Your artistic intuition and tastes serve you well. The original design was a simple hidden anchor in the ground, but the City required the sculpture to be housed in a concrete pot with a hole for a 6" steel pole.




Asher Kelman: "Puff of Wind": Original concept





Asher Kelman: "Puff of Wind": 3 Stripe Sail








Asher Kelman: "Puff of Wind": Design in Required City Pot



Nothing could be anchored. The engineering challenge is the potential wind load on the sail. That was reduced sufficently, for local conditions with the deisigned holes for wind to "escape". So we easilly covered the requirement of winds of 80 pph. Still my own obsession for safety was isolated. Although in submitting the sculpture for competition included the input of the City Engineer, I asked and was told it was not required as there was confidence in our own care and due diligence. During the months of installation of the 32 ft high structure, there was awe and excitement but no requirement for a deputy inspector to hound me at every step as in building a building. So I became my own bad-arse site supervisor. I brought over our stuctural engineer to confirm the torque force used to tighten main supporting bolts were at the exactle the required force, using a calibrated torque wrench that "breaks at the prescribed torque. I also set up a cable tension testing laboratory calibrating our cable tension instruments, to be certain we measured the tension of the cables in the sculpture accurately. So we had that covered too.
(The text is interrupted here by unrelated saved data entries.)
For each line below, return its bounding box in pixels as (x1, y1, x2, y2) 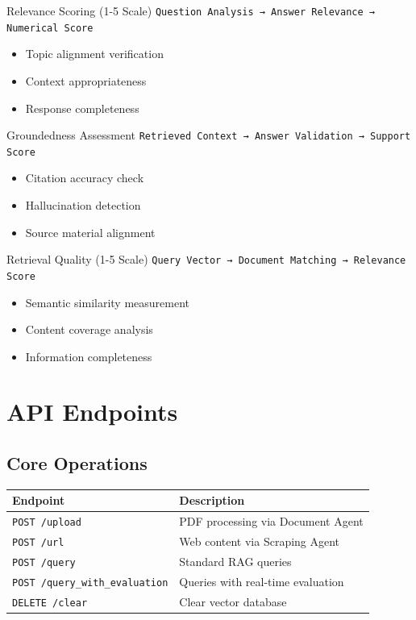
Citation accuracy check (25, 169, 144, 186)
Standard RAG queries (179, 553, 292, 570)
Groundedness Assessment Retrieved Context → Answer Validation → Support (6, 127, 411, 144)
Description (179, 492, 245, 509)
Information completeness (25, 347, 152, 364)
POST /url (12, 537, 64, 549)
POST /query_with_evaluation (12, 576, 168, 589)
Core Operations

At that time, there was, not yet any formal requirement from anywhere in the City to confirm our calculations. It meant I had the personal responsibility to be far, far cautious and safer than expected. Such extraordinary caution led to time delay as I wondered about all possilbe, even rare or preposterous risks of nature of vandalism.

I discovered rare historic winds of 100 mph, in the 100 years ago, elsewhere on the California coast! For me, we needed to go far above that very rare event that had never occurred on our region of the Coast. My decision, meant further stringent checks on our engineering. I set myself very high standards. I would not do the welding. All welds were done by certified industry workers with years experience in heavy steel fabrication. I desired to be assured of safety, even when neighborhood roofs were torn by the wind. State equirements are for 80 mph. We aimed for 160 mph and ended iup at 214.7 mph. We assumed a worse possible case, of maximimum load, when the rotating sail was 90 degrees to the wind, but both safety mechanisms of the bearing assembly were imagined to be frozen. The latter is vanishingly unlikely, as there is no freason for them to get stuck anyway.

After the sculpture was essentially complete, The City hired a wonderful new head of engineering and eventually, the City required of itself to get a permit! So I assembled 3 books of plans and engineering calculations and waited for approval. Meanwhile the area of the sculpture was roped off with police tape for months.

The plans went out for outside engineering evaluation and came back approved. But we asked to add a safety railing and a bar, 6' above the ground to comply with the cane locating-requirement for sight challenged individuals. So we had to go back to the drawing board, and figure out how to add the requested rails without damaging underlying concrete by a single hole. That delayed us further and then months more as we had to fabricate, sand blast and powder coat and install the required safety system.





Asher Kelman: Puff of Wind Sculpture Installed

City of Manhattan Beach, California 2017




In a final setting the sculpture will not have any such pot and railings below but a tall column fixed in the ground. So it will return to the original imagined vision!